L'accordo non toglie quasi definitivamente la possibilità per i lavoratori di votare intese firmate dai vertici sindacali?

Non mi pare vi siano dubbi. Quando un accordo aziendale è firmato da una rappresentanza certificata, i lavoratori non hanno più la possibilità di esprimere il loro consenso o dissenso in merito ad esso. In astratto, potrebbero anche organizzarsi per esprimerlo, ma stando all'accordo interconfederale esso non avrebbe alcun valore. Paradossalmente, il principio per cui i lavoratori hanno comunque il diritto di esprimersi mediante il voto è ribadito con particolare forza dallo statuto della stessa Cgil.

Secondo lei, perché la Cgil oggi ha firmato quel che nella sostanza è la stessa cosa che non ha firmato nel 2009?

Da anni la Cgil ha tutti contro: le altre due confederazioni, il governo, il 90 per cento degli accademici che si occupano di lavoro, i media, perfino gran parte dei politici del centro-sinistra. L'accordo in parola rappresenta senza dubbio uno spostamento verso destra, ma in un contesto politico e culturale che nonostante la crisi, o meglio proprio per sfruttare la crisi, appare sempre più virare a destra, un'organizzazione così vasta e complessa non può non avvertire anche al proprio interno spinte per portarsi su posizioni meno distanti da quelle dominanti.

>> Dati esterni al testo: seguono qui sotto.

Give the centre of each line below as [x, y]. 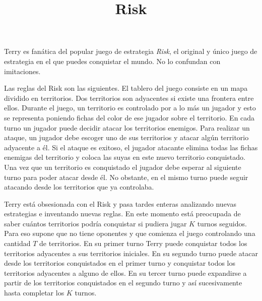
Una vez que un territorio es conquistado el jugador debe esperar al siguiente [123, 167]
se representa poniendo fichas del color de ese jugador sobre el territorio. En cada [129, 117]
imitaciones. [22, 71]
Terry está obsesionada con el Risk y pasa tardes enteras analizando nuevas [120, 203]
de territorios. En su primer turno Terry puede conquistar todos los [143, 243]
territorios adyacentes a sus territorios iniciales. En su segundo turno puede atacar [131, 253]
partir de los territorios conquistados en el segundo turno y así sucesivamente [123, 283]
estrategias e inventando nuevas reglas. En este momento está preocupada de [122, 214]
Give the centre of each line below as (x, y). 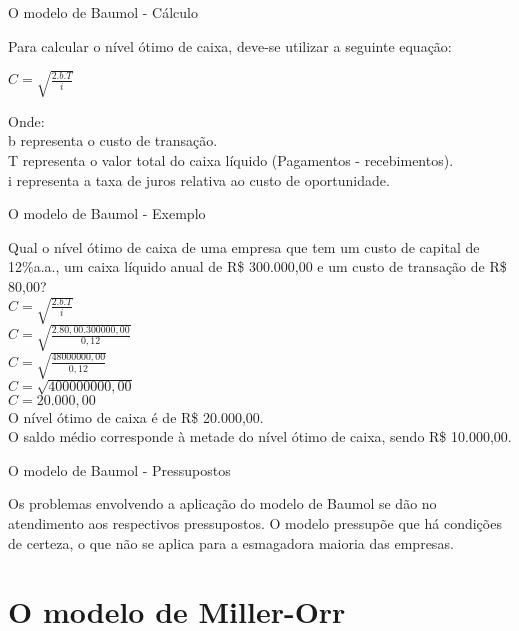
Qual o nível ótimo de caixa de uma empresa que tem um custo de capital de (244, 246)
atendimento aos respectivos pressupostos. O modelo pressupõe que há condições (255, 523)
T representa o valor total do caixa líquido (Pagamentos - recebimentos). (231, 159)
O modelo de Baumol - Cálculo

Quale è il suo giudizio sulle Rsa?

I membri delle Rsu sono eletti dai lavoratori. I membri delle Rsa sono designati dai sindacati, anche se minoritari. In altre parole le Rsu sono una forma, imperfetta quanto si vuole, di democrazia diretta o partecipativa. Le Rsa sono un'ennesima forma di democrazia per delega dall'alto. Sono per la prima forma di democrazia.

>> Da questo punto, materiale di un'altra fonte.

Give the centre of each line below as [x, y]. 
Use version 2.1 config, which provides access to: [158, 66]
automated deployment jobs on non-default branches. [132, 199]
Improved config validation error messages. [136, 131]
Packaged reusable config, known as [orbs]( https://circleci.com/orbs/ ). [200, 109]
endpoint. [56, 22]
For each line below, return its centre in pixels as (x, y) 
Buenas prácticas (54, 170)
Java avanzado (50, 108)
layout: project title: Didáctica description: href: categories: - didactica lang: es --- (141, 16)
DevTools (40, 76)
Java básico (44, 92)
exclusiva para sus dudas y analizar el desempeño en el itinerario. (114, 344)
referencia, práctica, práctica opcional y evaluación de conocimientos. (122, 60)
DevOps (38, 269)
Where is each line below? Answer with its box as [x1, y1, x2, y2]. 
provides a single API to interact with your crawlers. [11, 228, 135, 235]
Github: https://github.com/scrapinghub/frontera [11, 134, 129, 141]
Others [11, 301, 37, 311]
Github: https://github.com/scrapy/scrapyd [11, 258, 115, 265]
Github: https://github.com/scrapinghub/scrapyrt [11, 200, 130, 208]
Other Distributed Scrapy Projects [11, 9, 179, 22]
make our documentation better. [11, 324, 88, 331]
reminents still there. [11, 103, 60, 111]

La centralità che assume sempre di più la contrattazione aziendale non rischia di accentuare la tendenza alla frammentazione del sistema industriale italiano?

Su questo non c'è il minimo dubbio. Un sistema che è già di per sé il più frammentato della Unione europea a 17 ed è molto meno organizzato, ad onta delle infinite discussioni su distretti in forme di cooperazione interaziendali come avviene invece con i «poli di competitività» in Francia, le «reti di competenza» in Germania, ecc.

Come valuta la «tregua», in sostanza la sospensione del diritto di sciopero?

E' un altro colpo inferto alla libertà di associazione e di azione sindacale.

Cosa prevede nelle relazioni fra Fiat e Fiom, se il prossimo 18 luglio il tribunale desse ragione al sindacato sul contratto di Pomigliano?

Ho l'impressione che alla Fiat non spiacerebbe avere un pretesto per ridurre o rinunciare agli investimenti in Italia. Il suo centro produttivo è ormai in Brasile e in Messico, dove a Toluca vengono costruite sia la 500 che i macchinoni Chrysler da vendere in Italia e in Europa con la placchetta Lancia o Alfa Romeo. Nel 2010 la Fiat ha prodotto in Italia meno auto di quante non ne abbiano prodotte al loro interno Germania, Francia, Regno Unito, Spagna, Polonia, Repubblica Ceca e Serbia. Ritornare ad essere, dall'ottavo, anche solo uno dei primi tre costruttori è un impegno di enorme portata. Se ai lavoratori italiani e alla Fiom potesse venire appioppata definitivamente l'accusa di essere inaffidabili, poco produttivi, renitenti alle forme moderne di organizzazione del lavoro, il disegno americanocentrico del Lingotto ne sarebbe facilitato.